Arianna Togelang, ’22, spent the summer of 2019 in Thailand helping Stanford Management Science and Engineering Professor Charles Eesley conduct research on entrepreneurship.
After returning, Togelang continued working as a research assistant on the project, where she analyzed the data collected to see what variables play a role in a start-up’s success or failure.
As part of the ongoing research, would-be entrepreneurs enrolled in a 12-week training program facilitated by Eesley and his team, including postdoctoral researcher Zhuoxuan Li. Togelang tested whether the timeliness of someone’s participation in the program—whether they turned in assignments as they were due or instead waited to complete them all at once before the course ended—had any correlation with their ability to secure investors.
“I realized that when we were watching the pitches, a lot of the people that didn’t do so well had backlogged all of their assignments,” she explains. “So I decided to perform another regression.”
In fact, timeliness was correlated with better pitching outcomes, which suggests that providing hard—rather than recommended—deadlines each week might be more beneficial for participants who would otherwise be inclined to procrastinate.
“She took the initiative to do that additional data analysis,” Eesley says of Togelang. “She was tremendously helpful on multiple fronts.”

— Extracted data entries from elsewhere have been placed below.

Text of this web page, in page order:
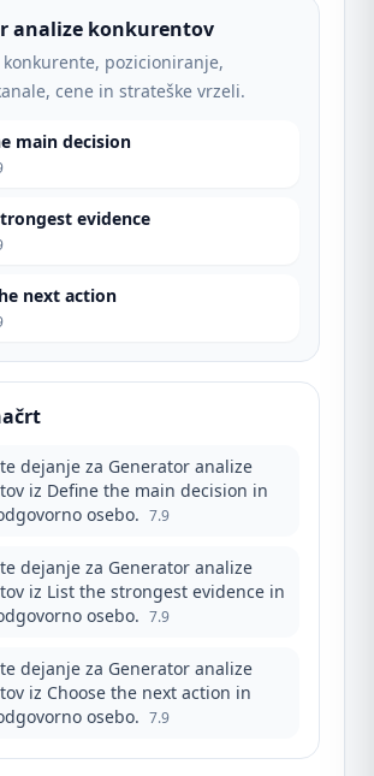
analize konkurentov
pozicioniranje,
cene in strateške vrzeli.
main decision
evidence
next action
dejanje za Generator analize
iz Define the main decision in
osebo. 7.9
dejanje za Generator analize
iz List the strongest evidence in
osebo. 7.9
dejanje za Generator analize
iz Choose the next action in
osebo. 7.9
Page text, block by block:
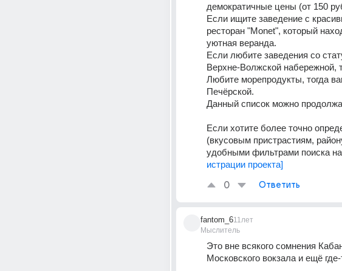
демократичные цены (от 150
Если ищите заведение с
ресторан "Monet", который
уютная веранда.
Если любите заведения со
Верхне-Волжской набережной,
Любите морепродукты, тогда
Печёрской.
Данный список можно
Если хотите более точно
(вкусовым пристрастиям,
удобными фильтрами поиска
истрации проекта]
0 Ответить
fantom_6
Мыслитель
11лет
Это вне всякого сомнения
Московского вокзала и ещё где-
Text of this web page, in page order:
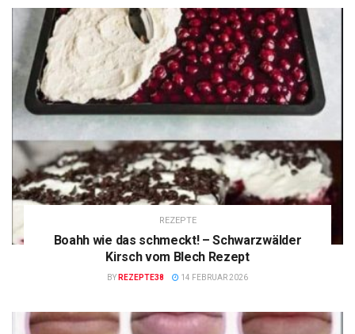
REZEPTE
Boahh wie das schmeckt! – Schwarzwälder
Kirsch vom Blech Rezept
BY REZEPTE38 14 FEBRUAR 2026
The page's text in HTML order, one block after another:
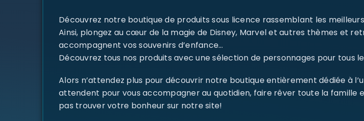
Découvrez notre boutique de produits sous licence rassemblant les
Ainsi, plongez au cœur de la magie de Disney, Marvel et autres thèmes et
accompagnent vos souvenirs d’enfance…
Découvrez tous nos produits avec une sélection de personnages pour tous
Alors n’attendez plus pour découvrir notre boutique entièrement dédiée à
attendent pour vous accompagner au quotidien, faire rêver toute la famille
pas trouver votre bonheur sur notre site!
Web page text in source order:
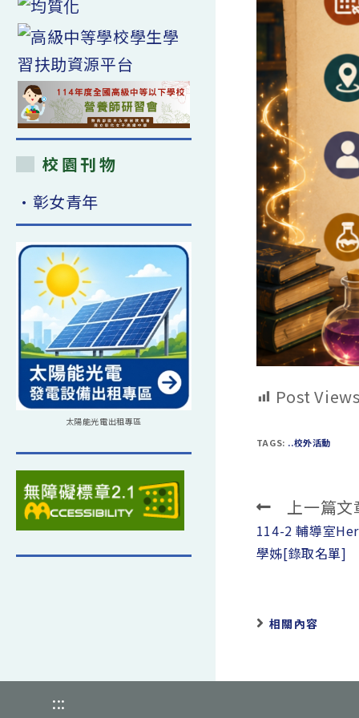
Post
TAGS: ..校外活動
Read
more
articles
上一篇文
114-2 輔導室
學姊[錄取名單]
相關內容
校園刊物
•彰女青年
太陽能光電出租專區
:::
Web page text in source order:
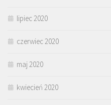
lipiec 2020
czerwiec 2020
maj 2020
kwiecień 2020
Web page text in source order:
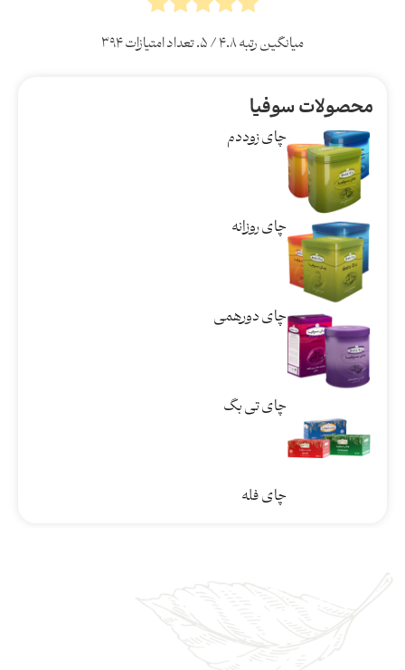
میانگین رتبه۴.۸/ ۵. تعداد امتیازات ۳۹۴
محصولات سوفیا
چای زوددم
چای روزانه
چای دورهمی
چای تی بگ
چای فله
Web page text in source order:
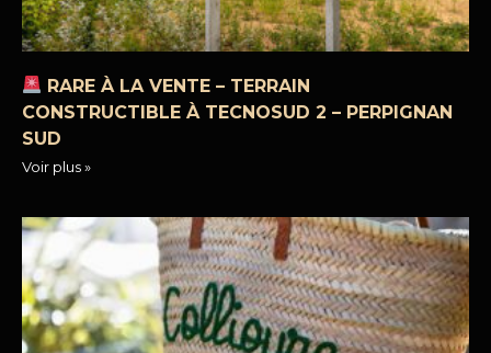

Eesley, whose research focuses on the role of the institutional and university environment in high-growth, technology entrepreneurship, has a series of projects studying entrepreneurial outcomes in emerging economies, including in Thailand and China. Togelang and other undergraduate students have taken part in his research through both the King Center’s summer and academic year research assistant programs, which supports students for their work with King Center-affiliated faculty on projects that have real-world impact.
Togelang, a student majoring in economics and human rights, was already interested in entrepreneurship when she signed on to work with Eesley, but she says the research “definitely pointed me more toward that direction.”

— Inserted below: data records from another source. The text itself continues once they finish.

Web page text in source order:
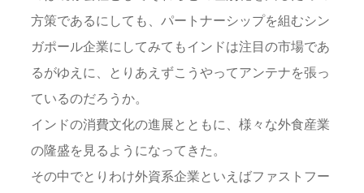
方策であるにしても、パートナーシップを組むシン
ガポール企業にしてみてもインドは注目の市場であ
るがゆえに、とりあえずこうやってアンテナを張っ
ているのだろうか。
インドの消費文化の進展とともに、様々な外食産業
の隆盛を見るようになってきた。
その中でとりわけ外資系企業といえばファストフー
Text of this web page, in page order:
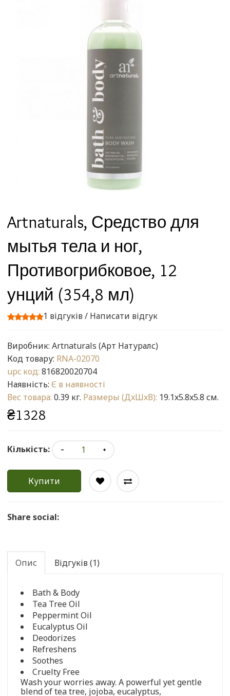
Artnaturals, Средство для
мытья тела и ног,
Противогрибковое, 12
унций (354,8 мл)
1 відгуків/ Написати відгук
Виробник: Artnaturals (Арт Натуралс)
Код товару: RNA-02070
upc код: 816820020704
Наявність: Є в наявності
Вес товара: 0.39 кг. Размеры (ДxШxВ): 19.1x5.8x5.8 см.
₴1328
Кількість:
Купити
Share social:
Опис Відгуків (1)
Bath & Body
Tea Tree Oil
Peppermint Oil
Eucalyptus Oil
Deodorizes
Refreshens
Soothes
Cruelty Free
Wash your worries away. A powerful yet gentle
blend of tea tree, jojoba, eucalyptus,
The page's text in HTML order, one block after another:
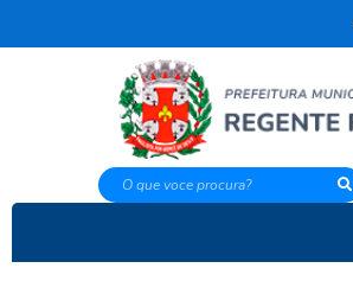
O que voce procura?
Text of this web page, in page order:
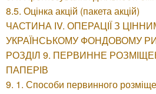
8.5. Оцінка акцій (пакета акцій)
ЧАСТИНА ІV. ОПЕРАЦІЇ З
УКРАЇНСЬКОМУ ФОНДОВОМУ
РОЗДІЛ 9. ПЕРВИННЕ
ПАПЕРІВ
9. 1. Способи первинного
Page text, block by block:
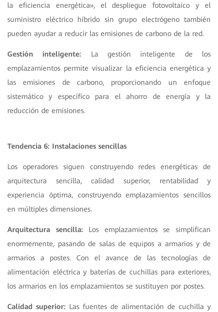
la eficiencia energética», el despliegue fotovoltaico y el
suministro eléctrico híbrido sin grupo electrógeno también
pueden ayudar a reducir las emisiones de carbono de la red.
Gestión inteligente: La gestión inteligente de los
emplazamientos permite visualizar la eficiencia energética y
las emisiones de carbono, proporcionando un enfoque
sistemático y específico para el ahorro de energía y la
reducción de emisiones.
Tendencia 6: Instalaciones sencillas
Los operadores siguen construyendo redes energéticas de
arquitectura sencilla, calidad superior, rentabilidad y
experiencia óptima, construyendo emplazamientos sencillos
en múltiples dimensiones.
Arquitectura sencilla: Los emplazamientos se simplifican
enormemente, pasando de salas de equipos a armarios y de
armarios a postes. Con el avance de las tecnologías de
alimentación eléctrica y baterías de cuchillas para exteriores,
los armarios en los emplazamientos se sustituyen por postes.
Calidad superior: Las fuentes de alimentación de cuchilla y
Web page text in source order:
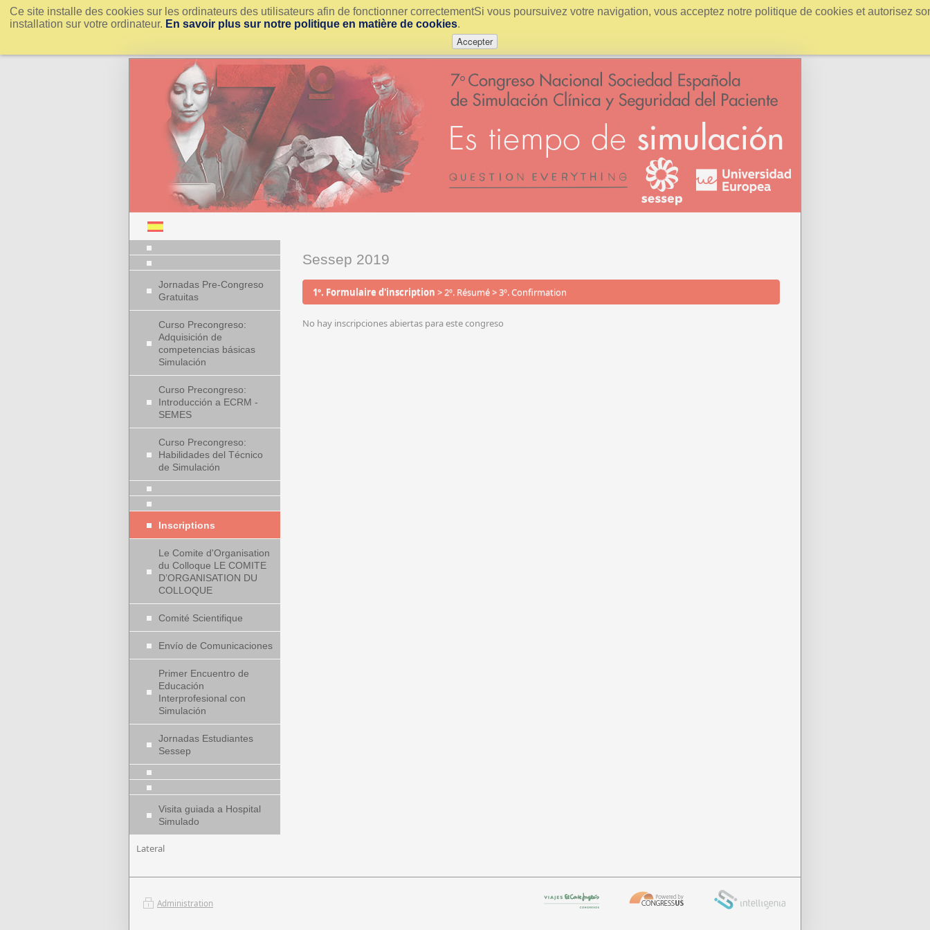
Ce site installe des cookies sur les ordinateurs des utilisateurs afin de fonctionner correctementSi vous poursuivez votre navigation, vous acceptez notre politique de cookies et autorisez
installation sur votre ordinateur. En savoir plus sur notre politique en matière de cookies.
Accepter
Jornadas Pre-Congreso
Gratuitas
Curso Precongreso:
Adquisición de
competencias básicas
Simulación
Curso Precongreso:
Introducción a ECRM -
SEMES
Curso Precongreso:
Habilidades del Técnico
de Simulación
Inscriptions
Le Comite d'Organisation
du Colloque LE COMITE
D’ORGANISATION DU
COLLOQUE
Comité Scientifique
Envío de Comunicaciones
Primer Encuentro de
Educación
Interprofesional con
Simulación
Jornadas Estudiantes
Sessep
Visita guiada a Hospital
Simulado
Lateral
Sessep 2019
1º. Formulaire d'inscription >2º. Résumé>3º. Confirmation
No hay inscripciones abiertas para este congreso
Administration
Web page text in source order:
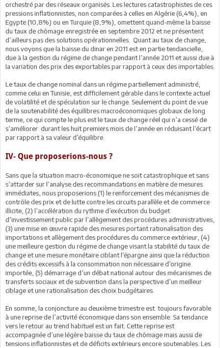
orchestré par des réseaux organisés. Les lectures catastrophistes de ces
pressions inflationnistes, non comparées à celles en Algérie (6,4%), en
Egypte (10,8%) ou en Turquie (8,9%), omettent quand-même la baisse
du taux de chômage enregistrée en septembre 2012 et ne présentent
d’ailleurs pas des solutions opérationnelles. Quant au taux de change,
nous voyons que la baisse du dinar en 2011 est en partie tendancielle,
due à la gestion du régime de change pendant l’année 2011 et aussi due à
la variation des prix des exportables par rapport à ceux des importables.
Le taux de change nominal dans un régime partiellement administré,
comme celui en Tunisie, est difficilement gérable dans le contexte actuel
de volatilité et de spéculation sur le change. Seulement du point de vue
de la soutenabilité des équilibres macroéconomiques globaux de long
terme, ce qui compte le plus est le taux de change réel qui n’a cessé de
s’améliorer durant les huit premiers mois de l’année en réduisant l’écart
par rapport à sa valeur d’équilibre.
IV- Que proposerions-nous ?
Sans que la situation macro-économique ne soit catastrophique et sans
s’attarder sur l’analyse des recommandations en matière de mesures
immédiates, nous proposerions (1) le renforcement des mécanismes de
contrôle des prix et de lutte contre les circuits parallèle et de commerce
illicite, (2) l’accélération du rythme d’exécution du budget
d’investissement public par l’allègement des procédures administratives,
(3) une mise en œuvre rapide des mesures portant rationalisation des
importations et allègement des procédures du commerce extérieur, (4)
une meilleure gestion du régime de change visant la stabilité du taux de
change et une mesure monétaire ciblant l’épargne ainsi que la réduction
des crédits excessifs à la consommation non nécessaire d’origine
importée, (5) démarrage d’un débat national autour des mécanismes de
transferts sociaux et de subvention dans la perspective d’un meilleur
ciblage et une rationalisation des choix budgétaires.
En somme, la conjoncture au deuxième trimestre est toujours favorable
à une reprise de l’activité économique dans son ensemble. Sa tendance
vers le retour au trend habituel est un fait. Cette reprise est
accompagnée d’une légère baisse du taux de chômage mais aussi de
tensions inflationnistes et de déficits extérieurs encore soutenables. Les

“I cannot speak more highly of the entire King Center program and working with Chuck,” she says. “It was such an incredible learning opportunity.”

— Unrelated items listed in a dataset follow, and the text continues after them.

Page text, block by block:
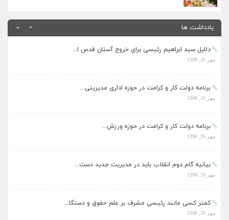
یادداشت ها
مهر 26, 1398
دلایل سید ابراهیم رئیسی برای خروج آستان قدس ا...
مهر 26, 1398
برنامه دولت کار و کرامت در حوزه اداری مدیریتی...
مهر 26, 1398
برنامه دولت کار و کرامت در حوزه ورزش...
مهر 26, 1398
بیانیه گام دوم انقلاب باید در مدیریت جدید دست...
مهر 26, 1398
کمتر کسی مانند رئیسی مشرف بر علم حقوق و دستگا...
مهر 26, 1398
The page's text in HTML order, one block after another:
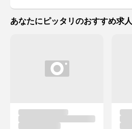
あなたにピッタリのおすすめ求人
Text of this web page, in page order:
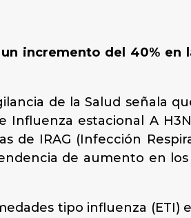
incremento del 40% en
de la Salud señala
Influenza estacional A
de IRAG (Infección
de aumento en
tipo influenza (ETI)
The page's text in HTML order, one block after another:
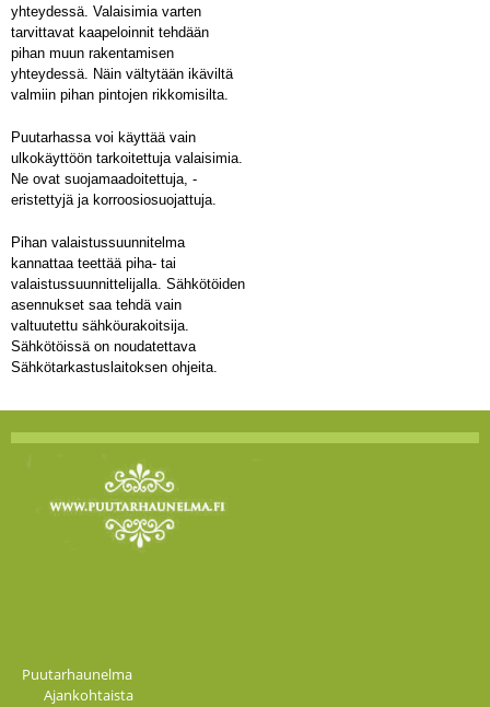
yhteydessä. Valaisimia varten
tarvittavat kaapeloinnit tehdään
pihan muun rakentamisen
yhteydessä. Näin vältytään ikäviltä
valmiin pihan pintojen rikkomisilta.
Puutarhassa voi käyttää vain
ulkokäyttöön tarkoitettuja valaisimia.
Ne ovat suojamaadoitettuja, -
eristettyjä ja korroosiosuojattuja.
Pihan valaistussuunnitelma
kannattaa teettää piha- tai
valaistussuunnittelijalla. Sähkötöiden
asennukset saa tehdä vain
valtuutettu sähköurakoitsija.
Sähkötöissä on noudatettava
Sähkötarkastuslaitoksen ohjeita.
Puutarhaunelma
Ajankohtaista
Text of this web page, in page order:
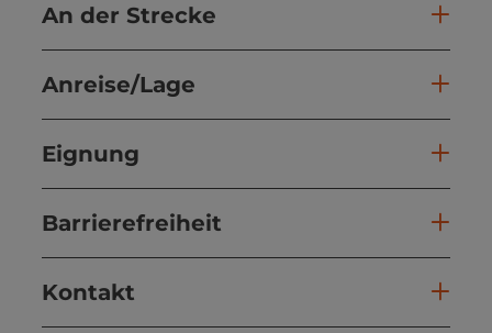
An der Strecke
Anreise/Lage
Eignung
Barrierefreiheit
Kontakt
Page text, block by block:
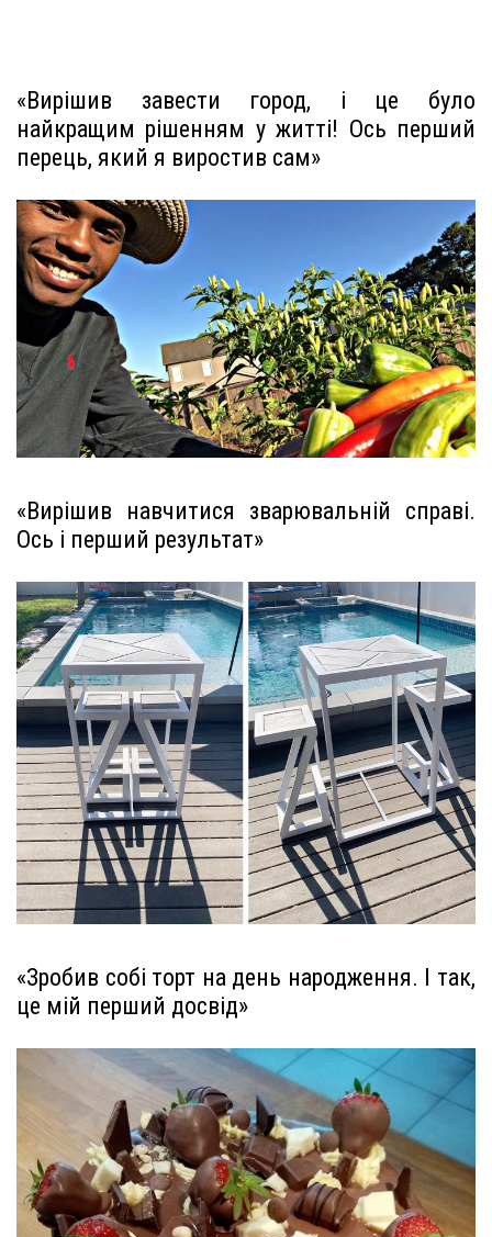
«Вирішив завести город, і це було
найкращим рішенням у житті! Ось перший
перець, який я виростив сам»
«Вирішив навчитися зварювальній справі.
Ось і перший результат»
«Зробив собі торт на день народження. І так,
це мій перший досвід»
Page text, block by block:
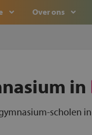
Over ons
in
scholen
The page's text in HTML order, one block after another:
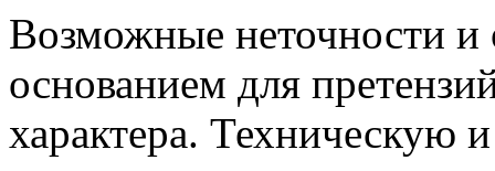
Возможные неточности и
основанием для
характера.
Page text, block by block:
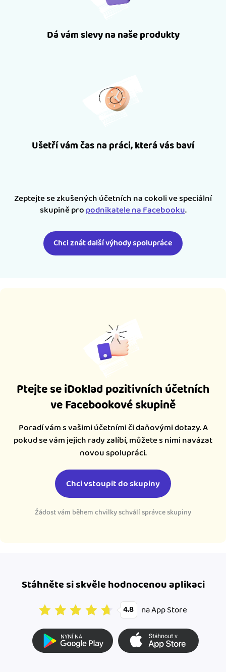
Dá vám slevy na naše produkty
Ušetří vám čas na práci, která vás baví
Zeptejte se zkušených účetních na cokoli ve speciální
skupině propodnikatele na Facebooku.
Chci znát další výhody spolupráce
Ptejte se iDoklad pozitivních účetních
ve Facebookové skupině
Poradí vám s vašimi účetními či daňovými dotazy. A
pokud se vám jejich rady zalíbí, můžete s nimi navázat
novou spolupráci.
Chci vstoupit do skupiny
Žádost vám během chvilky schválí správce skupiny
Stáhněte si skvěle hodnocenou aplikaci
4.8 na App Store

Another of Eesley’s projects examined the impact of Silicon Valley-based start-up accelerators on nearly 2,000 companies between 2005 and 2018. Accelerators are on the rise around the world, offering entrepreneurs a sense of community, usually facilitated through a co-working space, access to funding, educational offerings, and mentorship. As part of the center’s Academic Year Research Assistant Program, Alexander Ke, BS ’21, MS ’22, worked closely with PhD candidate Tyler Whittle, who is part of Eesley’s research team, to see how the composition of accelerator cohorts—the diversity of the founders (their role and gender), the types of industries represented, and the geographic locations of the businesses—affected start-up performance.
Ultimately, Ke, Whittle, and other researchers discovered in the data that industry and geographic diversity have a negative impact on performance, perhaps because the founders weren’t able to meet in person (pre-COVID-19) to discuss ideas and didn’t know enough about each other’s businesses to offer meaningful feedback. On the question of gender, the data showed that start-ups with women leaders benefit from having other women in the cohort.
The team studied Silicon Valley accelerators because they have been around long enough to produce meaningful results, but the findings will be helpful in developing countries as well. Before beginning the research, Whittle traveled to Bangkok with Eesley to study innovation there.
“The accelerator model pioneered in Silicon Valley is almost identical in developing countries,” Whittle says. “We believe the findings we generate on cohort composition will extend well to developing countries.”
For Ke, who is studying computer science and statistics, the experience was a unique opportunity to apply his data skills to a social science arena.
“It got me interested in the analytical part of social science,” he says.
Eesley’s work, which includes studying blockchain start-ups in China and how entrepreneurship might benefit refugee communities around the world, aligns with the King Center’s goal of stimulating research on development in low- and middle-income countries.
“Entrepreneurship is a key driver of economic growth and job creation, but resources for entrepreneurial skill development tend to be less available in emerging economic environments,” Eesley says. “That’s where these projects come in.”
For Eesley, a former entrepreneur himself, the goal is to expand access to the skills that make entrepreneurship possible—that’s what drove him to study and teach entrepreneurship in the first place.
“I realized that a lot of the knowledge about how to be an entrepreneur and successfully go through that process was locked up in a small group of people largely in Silicon Valley and other entrepreneurial hot spots,” he explains. “I wanted to extend that knowledge to a broader group of people.”